If currently available data on the impact of price discounts for generic pharmaceutical products across the NHS are taken into account, FOLFOX-FOLFIRI remains the only non-dominated treatment strategy and the ICER falls to £47,801/QALY (Table A2.27).

Probabilistic sensitivity analysis using discounted drug prices showed there is greater uncertainty about which strategy has the highest probability of being cost effective, as shown by the intersecting CEACs for FOLFOX-irinotecan, FOLFOX-FOLFIRI and XELOX-FOLFIRI over the range of WTP thresholds between approximately £20,000 and £50,000/QALY (Figure A2.7).

## 8. Discussion

As the number of systemic treatment options for the management of colorectal cancer increases, and with more and more patients able to receive additional lines of chemotherapy, questions about the most effective way to use combinations and sequences of treatments have become relevant to current clinical practice. A systematic review was undertaken to identify new evidence that has become available since the publication of NICE Technology Appraisal 93 in 2005 on the clinical and cost-effectiveness of oxaliplatin and irinotecan-based chemotherapy. This evidence base was then used to conduct an integrated mixed treatment comparison and cost-effectiveness analysis to inform decision-making regarding optimal combinations and sequences of chemotherapy for the management of advanced colorectal cancer. Mixed treatment comparisons that draw on both direct and indirect evidence have become an important method to address decision problems that, often for feasibility reasons, cannot be practically answered by conducting further randomised controlled trials.

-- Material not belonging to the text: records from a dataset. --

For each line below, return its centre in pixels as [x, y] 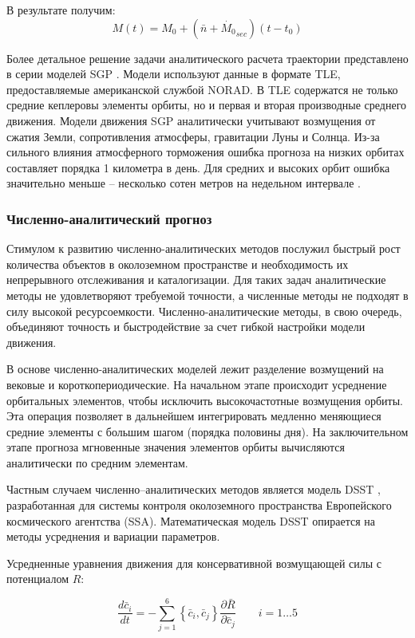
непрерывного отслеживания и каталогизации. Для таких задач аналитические [196, 280]
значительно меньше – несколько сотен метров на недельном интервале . [184, 183]
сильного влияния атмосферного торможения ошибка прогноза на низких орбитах [206, 152]
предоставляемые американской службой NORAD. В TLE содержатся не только [202, 89]
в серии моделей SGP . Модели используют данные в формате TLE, [174, 74]
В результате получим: [61, 10]
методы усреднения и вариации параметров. [113, 536]
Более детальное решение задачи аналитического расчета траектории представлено [207, 58]
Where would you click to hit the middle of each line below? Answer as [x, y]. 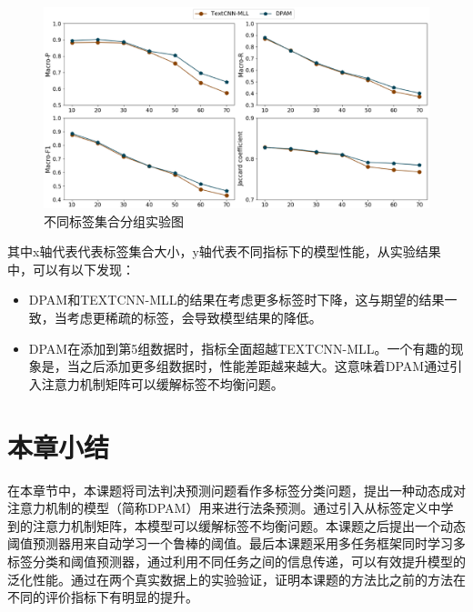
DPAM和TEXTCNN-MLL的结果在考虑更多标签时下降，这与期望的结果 [236, 300]
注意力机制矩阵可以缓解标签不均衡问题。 [162, 383]
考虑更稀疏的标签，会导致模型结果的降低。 [194, 318]
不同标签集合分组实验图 [114, 221]
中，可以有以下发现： [71, 269]
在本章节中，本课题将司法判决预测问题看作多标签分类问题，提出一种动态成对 [236, 490]
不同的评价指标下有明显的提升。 [103, 597]
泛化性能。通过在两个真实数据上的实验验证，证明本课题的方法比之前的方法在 [236, 579]

As a first-line treatment option, the mixed treatment comparison results suggest that FOLFOX was associated with a higher probability of being the most effective regimen with respect to both response rate and PFS. The small benefit in favour of FOLFOX was also evident when comparing second-line response rates, however was not the case with respect to second-line PFS. Perhaps most importantly, for the endpoint overall survival, the analysis showed no differences between the treatment sequences of interest.

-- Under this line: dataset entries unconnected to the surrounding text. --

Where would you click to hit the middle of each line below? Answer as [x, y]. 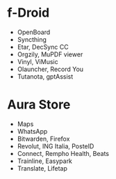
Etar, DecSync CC [43, 47]
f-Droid [28, 13]
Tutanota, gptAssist [45, 76]
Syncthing [32, 39]
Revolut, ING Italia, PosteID [56, 146]
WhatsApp [32, 131]
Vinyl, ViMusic [38, 61]
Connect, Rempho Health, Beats [63, 153]
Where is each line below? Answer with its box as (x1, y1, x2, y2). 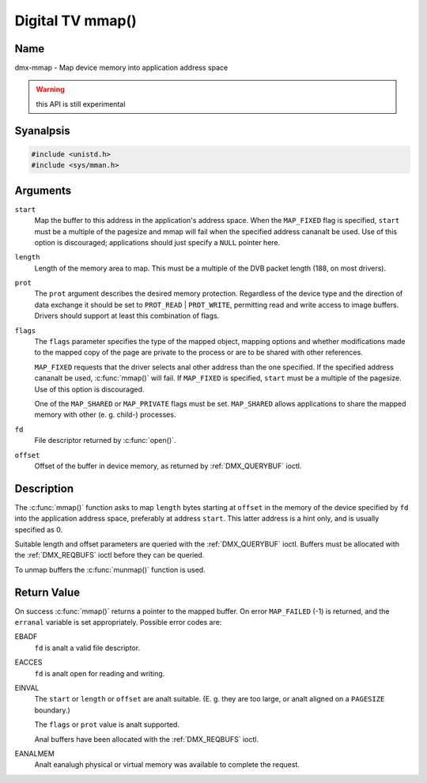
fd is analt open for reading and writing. (34, 668, 165, 678)
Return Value (14, 585, 81, 599)
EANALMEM (14, 749, 55, 758)
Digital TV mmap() (14, 12, 138, 29)
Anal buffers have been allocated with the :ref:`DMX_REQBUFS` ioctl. (34, 734, 259, 743)
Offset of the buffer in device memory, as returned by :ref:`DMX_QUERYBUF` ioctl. (34, 461, 302, 471)
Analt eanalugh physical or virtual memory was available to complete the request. (34, 760, 300, 770)
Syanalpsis (14, 123, 70, 138)

The high level of uncertainty surrounding some of the results of the mixed treatment comparison are evident by the width of the 95% credible intervals. This is particularly evident in the estimates of effectiveness for XELIRI in first line where there was limited data available. To address the issue of sequencing of treatments, a decision was made to exclude evidence for which we could not be confident in determining that patients had received both first and second-line treatments that were of direct relevance to this analysis. The implication was that there were fewer studies to inform the second-line analysis of response rate, PFS and of overall survival. In order to connect the evidence network for sequences of treatment, a number of assumptions were required with respect to the equivalence of the effectiveness of the oral and iv fluoropyrimidine formulations. The validity of these assumptions were explored both by statistical methods and through discussion with GDG members.

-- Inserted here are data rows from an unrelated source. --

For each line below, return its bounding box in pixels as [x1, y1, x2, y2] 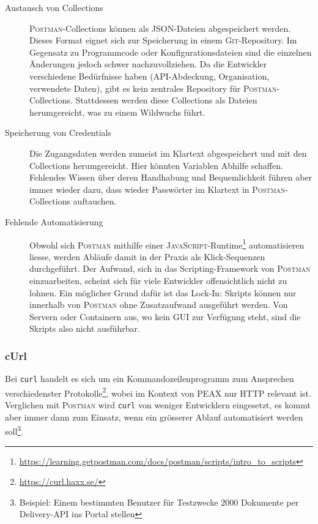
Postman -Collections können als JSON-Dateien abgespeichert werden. [29, 21, 291, 34]
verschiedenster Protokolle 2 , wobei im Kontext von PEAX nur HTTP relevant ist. [5, 384, 311, 399]
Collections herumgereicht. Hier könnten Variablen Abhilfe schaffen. [29, 159, 283, 171]
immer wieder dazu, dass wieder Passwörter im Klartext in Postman [29, 182, 286, 195]
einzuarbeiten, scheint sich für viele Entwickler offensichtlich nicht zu [29, 274, 287, 286]
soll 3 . [5, 423, 24, 437]
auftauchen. [73, 195, 117, 208]
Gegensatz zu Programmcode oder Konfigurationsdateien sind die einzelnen [29, 45, 312, 58]

The results of the mixed and indirect treatment comparisons were used as inputs to conduct a cost-effectiveness analysis. The cost-effectiveness analysis showed that when survival was quality-adjusted (taking into account both disease status and toxicities), the difference in total QALYs between the various sequential treatment strategies was in most cases modest. Taking FOLFOX-irinotecan as the reference (least costly) strategy, all other treatment sequences were found to be less effective (in terms of QALYs) and more costly except the sequence FOLFOX-FOLFIRI. The ICER comparing FOLFOX-FOLFIRI to FOLFOX-irinotecan was of £110K/QALY. When drug discounts were taken into account, the ICER for FOLFOX – FOLIRI vs FOLFOX-irinotecan fell to approximately £48K/QALY. Because of the small differences in total QALYs between strategies, it was important to consider how uncertainty may impact the results of the cost-effectiveness analysis. Taking parameter uncertainty and drug discounts into account, three strategies (FOLFOX-irinotecan, FOLFOX-FOLFIRI and XELOX-FOLFIRI) were associated with the highest probability of being cost effective.